Stone Garden alias Taman Batu Pasir Pawon cukup mudah ditemui jika kita sudah berada di sepanjang jalan Padalarang. Saat menemukan jalanan berkelok dengan hamparan hijau terlihat di satu sisi jalan, kami semakin yakin Stone Garden sudah dekat. Ada bukit-bukit batu di tengah hamparan itu. Itulah Stone Garden.

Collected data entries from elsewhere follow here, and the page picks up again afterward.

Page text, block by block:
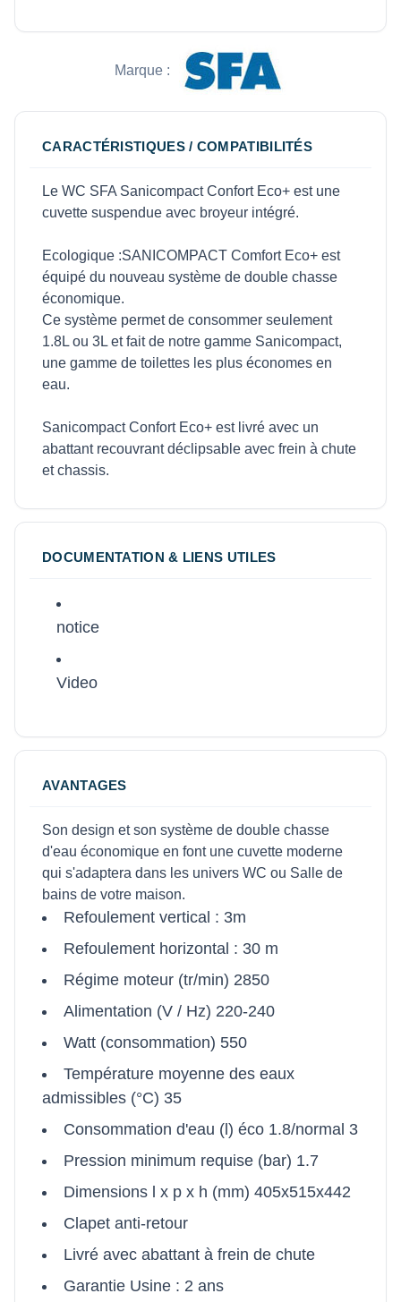
Marque :
CARACTÉRISTIQUES / COMPATIBILITÉS
Le WC SFA Sanicompact Confort Eco+ est une
cuvette suspendue avec broyeur intégré.
Ecologique :SANICOMPACT Comfort Eco+ est
équipé du nouveau système de double chasse
économique.
Ce système permet de consommer seulement
1.8L ou 3L et fait de notre gamme Sanicompact,
une gamme de toilettes les plus économes en
eau.
Sanicompact Confort Eco+ est livré avec un
abattant recouvrant déclipsable avec frein à chute
et chassis.
DOCUMENTATION & LIENS UTILES
notice
Video
AVANTAGES
Son design et son système de double chasse
d'eau économique en font une cuvette moderne
qui s'adaptera dans les univers WC ou Salle de
bains de votre maison.
Refoulement vertical : 3m
Refoulement horizontal : 30 m
Régime moteur (tr/min) 2850
Alimentation (V / Hz) 220-240
Watt (consommation) 550
Température moyenne des eaux
admissibles (°C) 35
Consommation d'eau (l) éco 1.8/normal 3
Pression minimum requise (bar) 1.7
Dimensions l x p x h (mm) 405x515x442
Clapet anti-retour
Livré avec abattant à frein de chute
Garantie Usine : 2 ans

Stone Garden yang saat ini telah diresmikan pemerintah lokal sebagai geowisata Taman Batu Pasir Pawon merupakan kumpulan batu-batu karst. Batu karst ini terbelah-belah dan memenuhi hampir seluruh hamparan daratan Gunung Pawon. Sebenarnya posisinya yang membuat unik. Batu-batu karst ini memang berada di ketinggian 1000 meter di atas permukaan laut. Dan, menurut para pakar, ini adalah suatu hal yang menarik mengingat bebatuan karst biasanya terendam di laut. Lubang-lubang kecil di batu karst tersebut yang membuktikannya, bahwa ada jalur air yang masuk ke sela-sela batu dan melubanginya selama bertahun-tahun. Maklum, Stone Garden seringkali disangkut-pautkan dengan sisa-sisa danau purba yang mengering di daerah Jawa Barat. Batu-batu itu tersebar di area seluas lebih-kurang dua hektar dan terlihat menggunung. Kami harus mendaki untuk mengitari taman serba batu ini. Satu hal yang mesti diingat adalah pakailah alas kaki yang senyaman mungkin dan tidak licin. Perjalanan menjelajahi batu karst ini sedikit mengingatkanku tentang perjalanan ke Rammang Rammang, Maros, Sulawesi Selatan.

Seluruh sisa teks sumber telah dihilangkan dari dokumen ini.